Sur l'agriculture raisonnée

Le Canard enchaîné – 14 juillet
Agriculture

Cela s’appelle « l’agriculture raisonnée » et c’est censé promouvoir un mode de production « écologiquement responsable ». A en croire le FARRE, réuni en assemblée générale, le concept fait un tabac dans les campagnes françaises. Pourtant il n’y a pas de quoi pavoiser : dix ans après avoir été créé par le syndicat des fabricants français de pesticides, histoire de couper l’herbe sous le pied à l’agriculture biologique, le FARRE n’aligne que 120 paysans « raisonnés » pour un total de 700 000, lesquels utilisent chaque année en France 100 000 tonnes de pesticides. Bref, on peut « raisonnablement » douter de la fibre écolo de nos agriculteurs…
 
   
 
Sur l'agriculture biologique



 
   
 
Sur les OGM
 
 
  AFP – 9 juillet
Les régions d’Europe contre la levée du moratoire sur les OGM par l’UE

L’Assemblée des Régions d’Europe (ARE) basée à Strasbourg, organisation politique des régions en Europe qui compte actuellement parmi ses membres 250 régions de 26 pays européens et 12 organisation interrégionales, a dénoncé la décision de la Commission européenne d’autoriser l’importation dans l’UE d’un aliment génétiquement modifié le maïs « BT-11 ». Cette décision est intervenue « alors que la majorité des citoyens européens ont déclaré leur opposition aux OGM et que les Etats membres n’ont pas abouti à un consensus dans ce domaine ». « La nouvelle directive de l’UE sur l’étiquetage et la traçabilité des OGM ne peut en aucun cas légitimer cette décision qui reporte la responsabilité sur le consommateur », estime Mr Greenslade, président de l’ARE, avant de critiquer la « place excessive » prise par le « commerce et le droit à la libre concurrence » dans la construction européenne. « C’est l’avenir de notre agriculture traditionnelle, de nos produits d’origine contrôlée et biologique, qui est aujourd’hui mis en jeu », assure Mr Greeslade, annonçant que l’ARE va « organiser une campagne de sensibilisation en faveur de l’agriculture traditionnelle et des produits de qualité. »
   
  AFP – 10 juillet
La lutte anti-OGM commence à être entendue, selon José Bové

« On a longtemps prêché dans le désert, mais on commence à être entendu, il y a un contexte nouveau, avec des maires qui s’opposent aux essais OGM sur leur commune ou la région Poitou-Charentes qui se déclare région sans OGM ». De son côté le député (Verts) de Gironde Noël Mamère, a annoncé sa participation au rassemblement des « faucheurs volontaires » des 24 et 25 juillet, en déclarant « L’Etat se rend complice de ces multinationales, de ces lobbies, (…), je serai avec les faucheurs d’OGM, pour faucher des OGM, dans un acte de désobéissance civile ».

AFP – 12 juillet
BASF menace de délocaliser ses recherches sur les OGM aux Etats-Unis

« Quand on ne peut pas mettre d’innovations sur le marché, alors la prochaine étape est la délocalisation de la recherche et du développement » a déclaré Juergen Hambrecht, patron du groupe. « Ces activités seront délocalisées là où les innovations peuvent être concrétisées. Nous devons gagner de l’argent, nous ne pouvons pas seulement en dépenser » estime-t-il. L’UE tranche au cas par cas sur l’autorisation des OGM et sur leur utilisation, en imposant notamment une signalisation sur les emballages d’aliments, mais elle laisse aux Etats-membres le soin de fixer eux-mêmes un cadre à ce type de culture.

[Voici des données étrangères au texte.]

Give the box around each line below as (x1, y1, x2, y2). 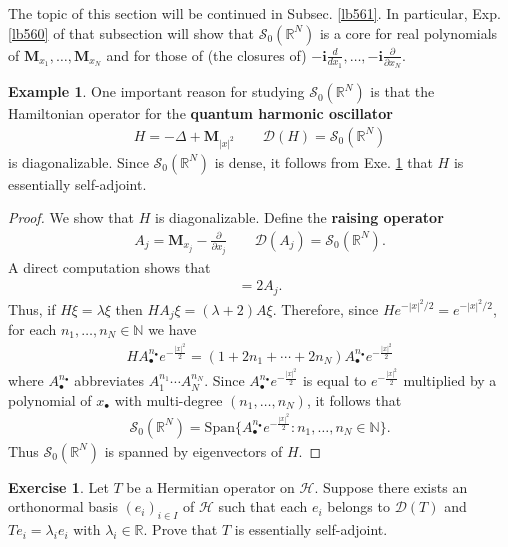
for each (8, 318, 57, 339)
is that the (370, 81, 435, 102)
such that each (218, 496, 308, 517)
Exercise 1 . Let (8, 476, 109, 497)
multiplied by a (403, 370, 497, 391)
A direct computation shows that (8, 256, 211, 277)
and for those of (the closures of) (106, 44, 307, 65)
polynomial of (8, 389, 92, 410)
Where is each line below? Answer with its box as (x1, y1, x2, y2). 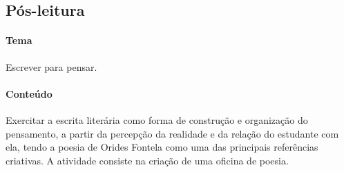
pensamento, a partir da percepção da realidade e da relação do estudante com (6, 126, 339, 140)
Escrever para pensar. (6, 59, 97, 74)
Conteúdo (6, 86, 52, 100)
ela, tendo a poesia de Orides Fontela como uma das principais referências (6, 140, 318, 154)
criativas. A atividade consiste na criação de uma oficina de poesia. (6, 153, 289, 167)
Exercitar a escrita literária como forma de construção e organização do (6, 112, 308, 127)
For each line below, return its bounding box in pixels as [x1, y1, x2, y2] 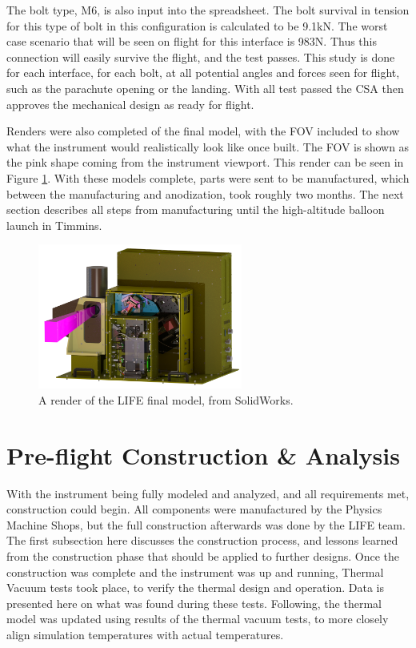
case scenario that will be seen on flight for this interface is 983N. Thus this [6, 33, 378, 50]
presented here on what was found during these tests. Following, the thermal [6, 594, 382, 611]
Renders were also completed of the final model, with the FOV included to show [6, 123, 400, 139]
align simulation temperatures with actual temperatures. [6, 626, 284, 642]
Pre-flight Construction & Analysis [6, 438, 400, 471]
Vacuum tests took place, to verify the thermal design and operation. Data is [6, 579, 384, 596]
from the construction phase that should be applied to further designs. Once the [6, 548, 399, 565]
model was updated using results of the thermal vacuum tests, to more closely [6, 610, 389, 627]
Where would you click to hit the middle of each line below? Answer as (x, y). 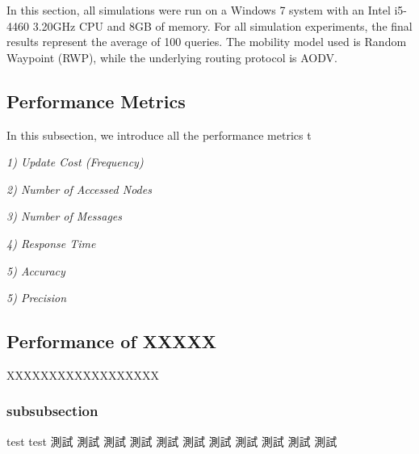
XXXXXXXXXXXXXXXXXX (83, 374)
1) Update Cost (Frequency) (75, 162)
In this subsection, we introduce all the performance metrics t (159, 135)
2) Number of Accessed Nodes (79, 189)
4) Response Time (51, 243)
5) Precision (37, 298)
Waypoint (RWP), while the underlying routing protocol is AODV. (172, 57)
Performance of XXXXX (112, 341)
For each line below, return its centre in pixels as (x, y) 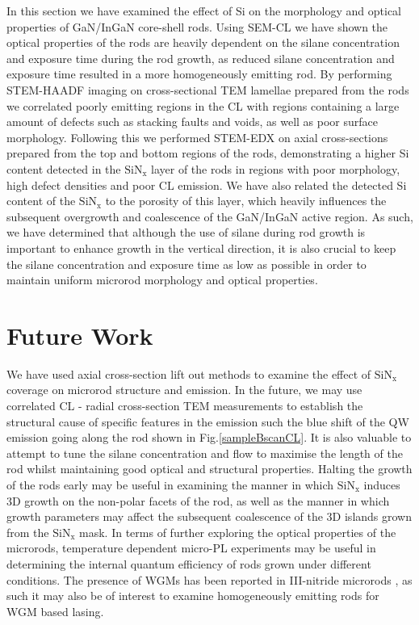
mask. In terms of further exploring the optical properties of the (238, 532)
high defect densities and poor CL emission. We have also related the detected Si (207, 185)
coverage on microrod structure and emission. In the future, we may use (184, 390)
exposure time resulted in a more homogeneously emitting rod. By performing (199, 74)
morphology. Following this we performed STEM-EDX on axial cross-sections (197, 137)
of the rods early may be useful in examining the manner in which (170, 484)
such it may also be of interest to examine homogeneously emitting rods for (193, 596)
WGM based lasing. (55, 611)
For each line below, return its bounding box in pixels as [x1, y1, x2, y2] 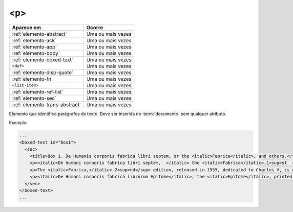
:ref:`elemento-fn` [12, 75, 53, 82]
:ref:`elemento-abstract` [12, 30, 67, 37]
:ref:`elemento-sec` [12, 94, 57, 101]
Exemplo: [9, 119, 28, 125]
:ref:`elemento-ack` [12, 37, 57, 44]
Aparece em [12, 24, 41, 31]
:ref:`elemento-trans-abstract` [12, 101, 81, 108]
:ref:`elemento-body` [12, 49, 60, 56]
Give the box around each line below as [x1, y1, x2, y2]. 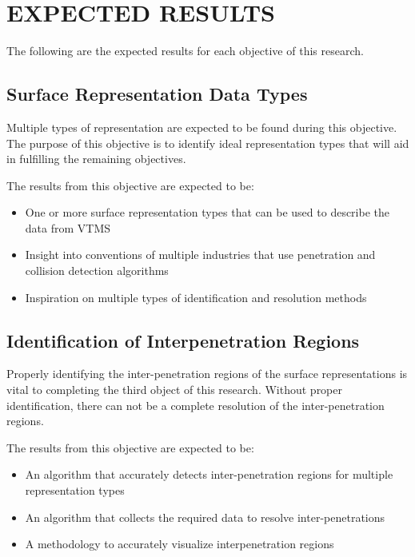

La Nouvelle République – 13 juillet
"OGM : l'huissier constate l'absence d'informations"

"Vigilance OGM Poitou-Charentes" a dépêché plusieurs de ses membres à la mairie de Saint-Martin-la-Rivière. Objectif : faire constater par huissier les irrégularités dans le protocole et la procédure d'information des cinq essais de maïs transgénique de la multinationale Monsanto sur la commune. Une plainte sera déposée pour non respect du protocole contre Monsanto et le Geves. Selon A. Bernier, porte-parole du collectif, "quelques 1200 communes ont déjà délibéré ou pris des arrêtés anti-OGM".